Work to complete: The answer must be an exact copy of the records, with no pictures in it.
Task input section start
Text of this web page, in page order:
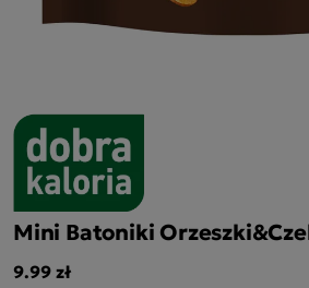
Mini Batoniki
9.99 zł
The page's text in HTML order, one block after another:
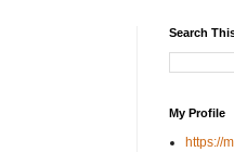
Search
My Profile
https://
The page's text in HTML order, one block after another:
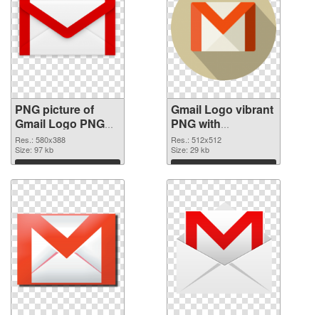
PNG picture of
Gmail Logo PNG
cutout
Res.: 580x388
Size: 97 kb
Download
Gmail Logo vibrant
PNG with
transparent
background
transparent PNG
graphic
Res.: 512x512
Size: 29 kb
Download
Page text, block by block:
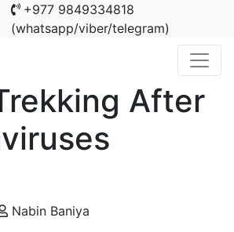
+977 9849334818
(whatsapp/viber/telegram)
After
Nabin Baniya
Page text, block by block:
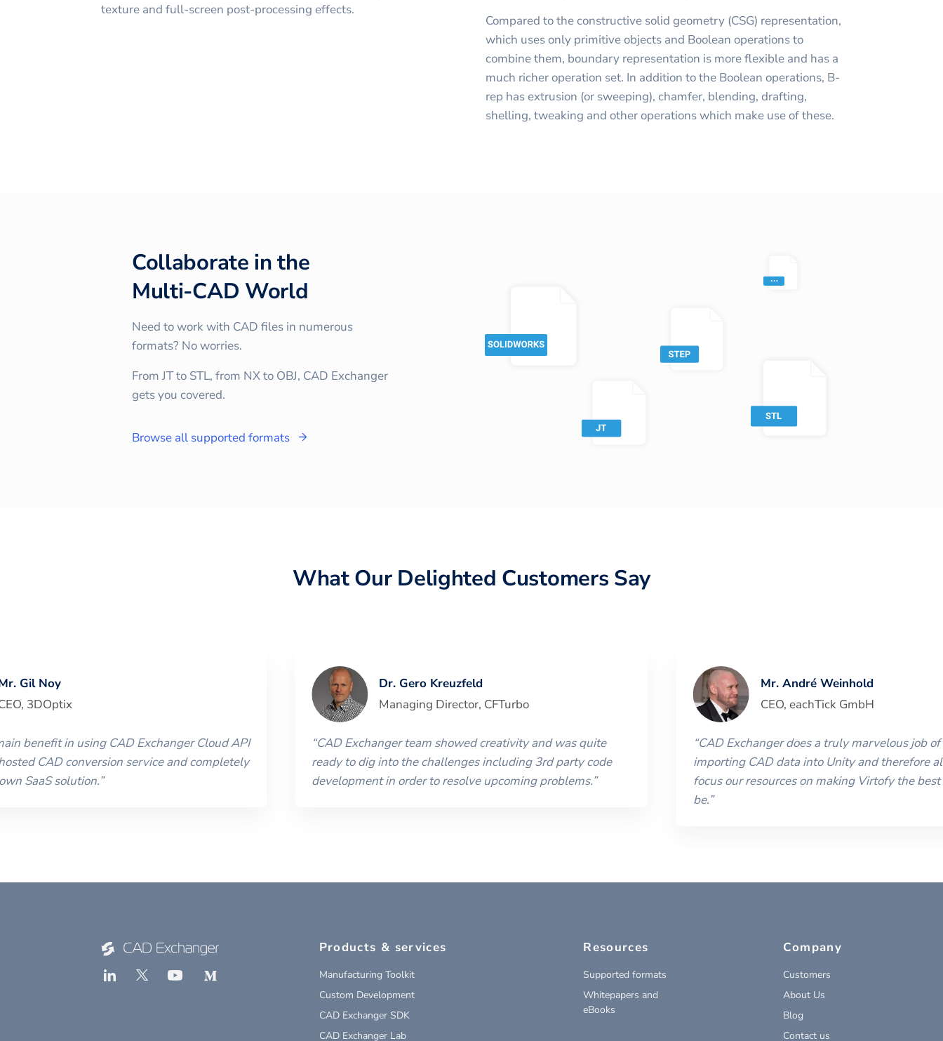
texture and full-screen post-processing effects.
Compared to the constructive solid geometry (CSG) representation,
which uses only primitive objects and Boolean operations to
combine them, boundary representation is more flexible and has a
much richer operation set. In addition to the Boolean operations, B-
rep has extrusion (or sweeping), chamfer, blending, drafting,
shelling, tweaking and other operations which make use of these.
Collaborate in the
Multi-CAD World
Need to work with CAD files in numerous
formats? No worries.
From JT to STL, from NX to OBJ, CAD Exchanger
gets you covered.
Browse all supported formats
What Our Delighted Customers Say
Gil Noy
, 3DOptix
benefit in using CAD Exchanger Cloud API
CAD conversion service and completely
SaaS solution.”
Dr. Gero Kreuzfeld
Managing Director, CFTurbo
“CAD Exchanger team showed creativity and was quite
ready to dig into the challenges including 3rd party code
development in order to resolve upcoming problems.”
Mr. André Weinhold
CEO, eachTick GmbH
“CAD Exchanger does a truly marvelous job
importing CAD data into Unity and therefore
focus our resources on making Virtofy the
be.”
Products & services
Manufacturing Toolkit
Custom Development
CAD Exchanger SDK
CAD Exchanger Lab
Resources
Supported formats
Whitepapers and
eBooks
Company
Customers
About Us
Blog
Contact us
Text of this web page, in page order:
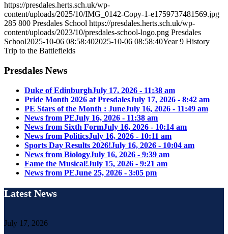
Task input section end
Answer to the problem:
Text of this web page, in page order:
Mini Batoniki
9.99 zł
The page's text in HTML order, one block after another:
Search
My Profile
https://
The page's text in HTML order, one block after another:
PNG picture of
Gmail Logo PNG
cutout
Res.: 580x388
Size: 97 kb
Download
Gmail Logo vibrant
PNG with
transparent
background
transparent PNG
graphic
Res.: 512x512
Size: 29 kb
Download
Page text, block by block:
+977 9849334818
(whatsapp/viber/telegram)
After
Nabin Baniya
Page text, block by block:
texture and full-screen post-processing effects.
Compared to the constructive solid geometry (CSG) representation,
which uses only primitive objects and Boolean operations to
combine them, boundary representation is more flexible and has a
much richer operation set. In addition to the Boolean operations, B-
rep has extrusion (or sweeping), chamfer, blending, drafting,
shelling, tweaking and other operations which make use of these.
Collaborate in the
Multi-CAD World
Need to work with CAD files in numerous
formats? No worries.
From JT to STL, from NX to OBJ, CAD Exchanger
gets you covered.
Browse all supported formats
What Our Delighted Customers Say
Gil Noy
, 3DOptix
benefit in using CAD Exchanger Cloud API
CAD conversion service and completely
SaaS solution.”
Dr. Gero Kreuzfeld
Managing Director, CFTurbo
“CAD Exchanger team showed creativity and was quite
ready to dig into the challenges including 3rd party code
development in order to resolve upcoming problems.”
Mr. André Weinhold
CEO, eachTick GmbH
“CAD Exchanger does a truly marvelous job
importing CAD data into Unity and therefore
focus our resources on making Virtofy the
be.”
Products & services
Manufacturing Toolkit
Custom Development
CAD Exchanger SDK
CAD Exchanger Lab
Resources
Supported formats
Whitepapers and
eBooks
Company
Customers
About Us
Blog
Contact us
Text of this web page, in page order:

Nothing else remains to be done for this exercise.